Infectious Disease and Climate Change

by Leigh Barrett / MIPJ

“Climate change is not just an environmental issue… it is an all-encompassing threat. It is a threat to health, since a warmer world is one in which infectious diseases such as malaria and yellow fever will spread further and faster.”
- UN Secretary-General Kofi Annan’s address to the Climate Change Conference, as delivered in Nairobi, 15 November, 2006

The earth’s surface has warmed by more than 0.8°C (1.4°F) in the last century, with about two thirds of that occurring in the period since 1980. This dramatic increase, understood and accepted to be largely as a result of human activity, is creating more extreme weather conditions, intense flooding, extended droughts, and more frequent El Nino Southern Oscillations (ENSO) as oceans get warmer. ENSO is the warning signal to the planet — once the upper levels of the oceans have warmed, El Nino activity will probably weaken, but there is little doubt that ENSO is considered a tipping point for the Earth’s climate. These oscillations of the ocean result in devastating hurricanes, tornadoes, and more extreme winters. Projections of an average surface temperature increase from 1.1°C to 6.4°C over the next century will see a shift to long-term drought conditions, melting glaciers which supply fresh water to around 200 million people in large population centers, and sea level increases which are already resulting in salt water intrusions into freshwater aquifers. As that intrusion takes place, the lack of potable water, as well as water available for agricultural irrigation becomes a devastating reality, will have a profound impact on the health of humans, animals, as well as plant life, throughout the world.

Life forms generally had adjusted to climate changes in the past, whether seasonal, or even inter-annual variations, but the rapid pace of change now may be faster than evolution can cope with, leaving many species threatened with extinction, and humans facing dire diseases at a level we are simply not equipped to combat.

Human health is sensitive to geographic and temporal shifts in weather and climate, and studying the effects of those factors on human health, especially considering the rapid changes the world is seeing in terms of climate change, would take decades of empirical study. That time, and the decisions made after those studies have been done, run into the obstacle of the rapidity of change. The world quite simply does not have the time to indulge theories anymore. Early implementation of policies should have been done decades ago, yet attention only started to seriously be paid to the subject in the late 1990’s.

Many working in the infectious diseases field, and the health care community generally, noticed that there was no binding resolution following the 2009 United Nations Climate Change Conference in Copenhagen. In fact, it’s a subject that seems to have largely been ignored by governments, planners and policymakers, even as scientists and health professionals are sending out warning signs, and the increased stress from climate change is starting to have an effect on services provided to their populations.

A healthy population is imperative to productivity, especially in the agricultural sector, ensuring food security for the entire population.
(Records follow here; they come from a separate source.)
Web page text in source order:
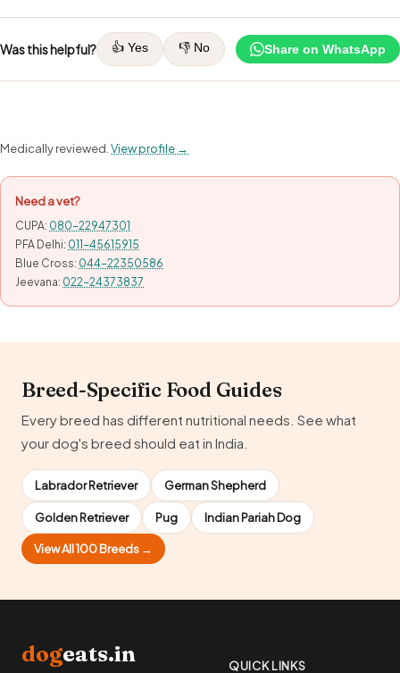
Was this helpful? 👍 Yes 👎 No Share on WhatsApp
Medically reviewed. View profile →
Need a vet?
CUPA: 080-22947301
PFA Delhi: 011-45615915
Blue Cross: 044-22350586
Jeevana: 022-24373837
Breed-Specific Food Guides
Every breed has different nutritional needs. See what
your dog's breed should eat in India.
Labrador Retriever German Shepherd
Golden Retriever Pug Indian Pariah Dog
View All 100 Breeds →
dogeats.in QUICK LINKS
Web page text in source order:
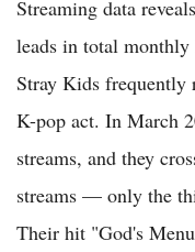
Streaming data
leads in total
Stray Kids frequently
K-pop act. In March
streams, and they
streams — only the
Their hit "God's
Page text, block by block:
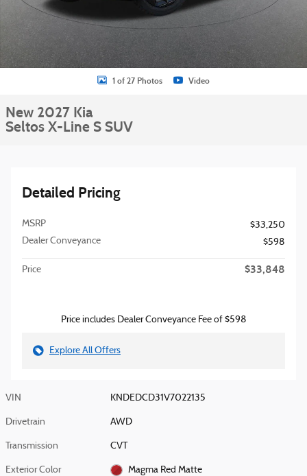
1 of 27 Photos Video
New 2027 Kia
Seltos X-Line S SUV
Detailed Pricing
MSRP
$33,250
Dealer Conveyance
$598
Price $33,848
Price includes Dealer Conveyance Fee of $598
Explore All Offers
VIN KNDEDCD31V7022135
Drivetrain AWD
Transmission CVT
Exterior Color Magma Red Matte
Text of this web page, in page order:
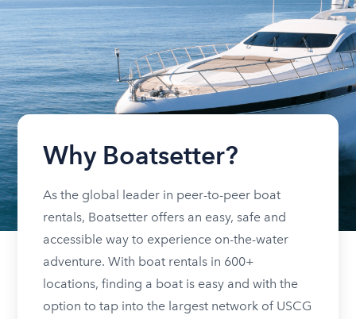
Why Boatsetter?
As the global leader in peer-to-peer boat
rentals, Boatsetter offers an easy, safe and
accessible way to experience on-the-water
adventure. With boat rentals in 600+
locations, finding a boat is easy and with the
option to tap into the largest network of USCG
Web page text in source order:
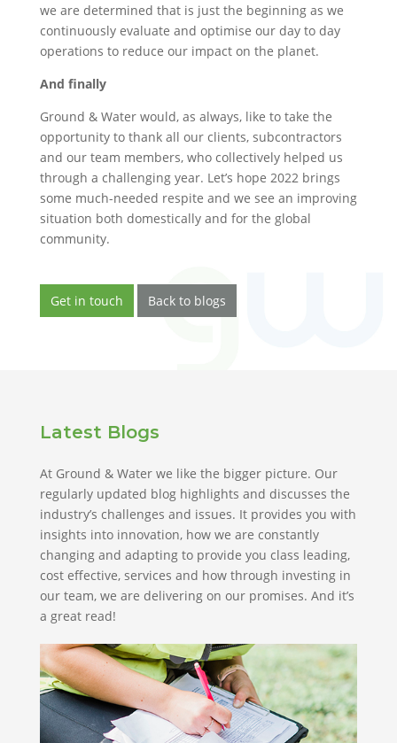
we are determined that is just the beginning as we
continuously evaluate and optimise our day to day
operations to reduce our impact on the planet.
And finally
Ground & Water would, as always, like to take the
opportunity to thank all our clients, subcontractors
and our team members, who collectively helped us
through a challenging year. Let’s hope 2022 brings
some much-needed respite and we see an improving
situation both domestically and for the global
community.
Get in touch Back to blogs
Latest Blogs
At Ground & Water we like the bigger picture. Our
regularly updated blog highlights and discusses the
industry’s challenges and issues. It provides you with
insights into innovation, how we are constantly
changing and adapting to provide you class leading,
cost effective, services and how through investing in
our team, we are delivering on our promises. And it’s
a great read!
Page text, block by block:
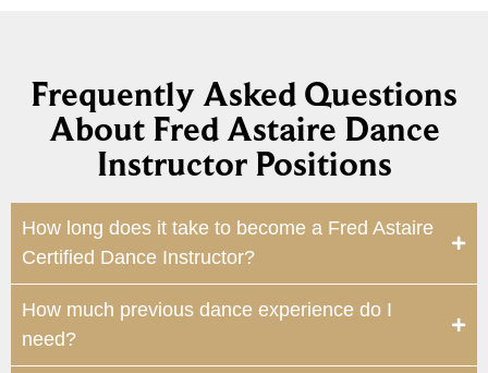
Frequently Asked Questions
About Fred Astaire Dance
Instructor Positions
How long does it take to become a Fred Astaire
Certified Dance Instructor?
How much previous dance experience do I
need?
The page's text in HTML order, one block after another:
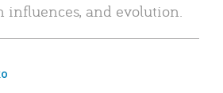
influences, and evolution.
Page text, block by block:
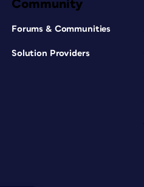
Community
Forums & Communities
Solution Providers
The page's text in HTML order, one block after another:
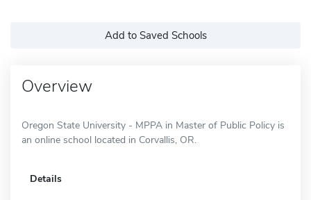
Add to Saved Schools
Overview
Oregon State University - MPPA in Master of Public Policy is
an online school located in Corvallis, OR.
Details
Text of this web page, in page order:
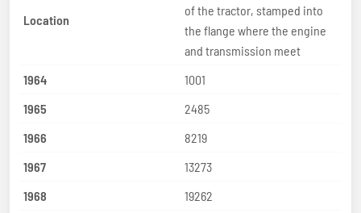
Location
of the tractor, stamped into
the flange where the engine
and transmission meet
1964
1001
1965
2485
1966
8219
1967
13273
1968
19262
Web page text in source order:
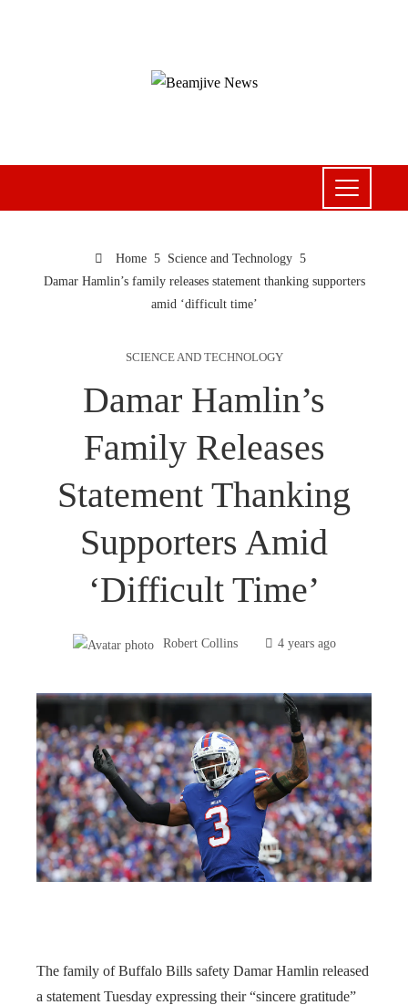
Home
Science and Technology
Damar Hamlin’s family releases statement thanking supporters
amid ‘difficult time’
SCIENCE AND TECHNOLOGY
Damar Hamlin’s
Family Releases
Statement Thanking
Supporters Amid
‘difficult Time’
Robert Collins 4 years ago
The family of Buffalo Bills safety Damar Hamlin released
a statement Tuesday expressing their “sincere gratitude”
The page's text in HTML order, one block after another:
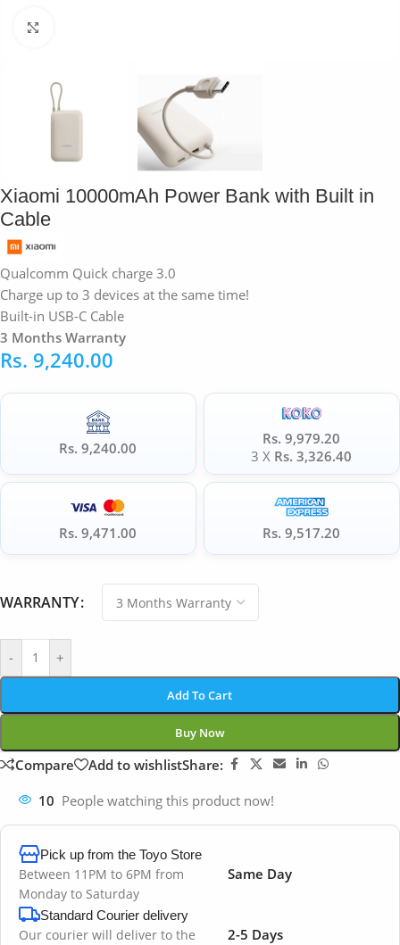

Impacts on food production by increased or reduced rainfall patterns leads to a diminished capacity to utilize food effectively, resulting in higher rates of malnutrition and susceptibility to infectious diseases, such as HIV/Aids, cholera, polio, and many others.

It’s not only the “usual suspects” (under-developed and developing nations, historically lacking the health infrastructure to efficiently deal with outbreaks) who are feeling the pressure. In recent years, developed countries like America have been experiencing epidemics of infectious diseases previously unheard of, or at least thought to have long been under control.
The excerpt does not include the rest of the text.